- [WHAT IS EXPECTED]
With the images removed, return every line below exactly as it reads.

- [DATASET CONTENT]

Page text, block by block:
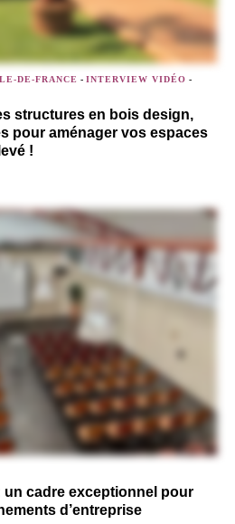
DE-FRANCE - INTERVIEW VIDÉO -
structures en bois design,
pour aménager vos espaces
!
un cadre exceptionnel pour
d’entreprise
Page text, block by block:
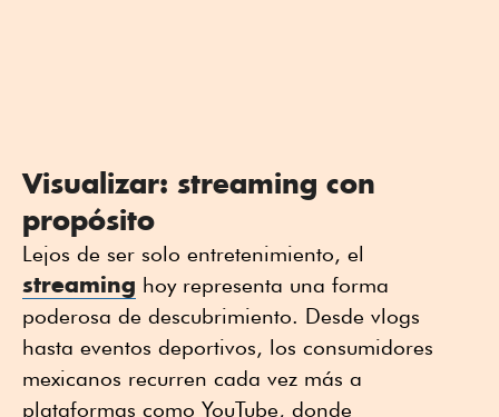
Visualizar: streaming con
propósito
Lejos de ser solo entretenimiento, el
streaming hoy representa una forma
poderosa de descubrimiento. Desde vlogs
hasta eventos deportivos, los consumidores
mexicanos recurren cada vez más a
plataformas como YouTube, donde
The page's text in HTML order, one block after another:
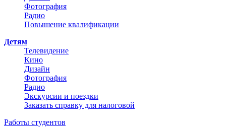
Фотография
Радио
Повышение квалификации
Детям
Телевидение
Кино
Дизайн
Фотография
Радио
Экскурсии и поездки
Заказать справку для налоговой
Работы студентов

- [YOUR SOLUTION]
Page text, block by block:
DE-FRANCE - INTERVIEW VIDÉO -
structures en bois design,
pour aménager vos espaces
!
un cadre exceptionnel pour
d’entreprise
Page text, block by block:
Visualizar: streaming con
propósito
Lejos de ser solo entretenimiento, el
streaming hoy representa una forma
poderosa de descubrimiento. Desde vlogs
hasta eventos deportivos, los consumidores
mexicanos recurren cada vez más a
plataformas como YouTube, donde
The page's text in HTML order, one block after another:
Фотография
Радио
Повышение квалификации
Детям
Телевидение
Кино
Дизайн
Фотография
Радио
Экскурсии и поездки
Заказать справку для налоговой
Работы студентов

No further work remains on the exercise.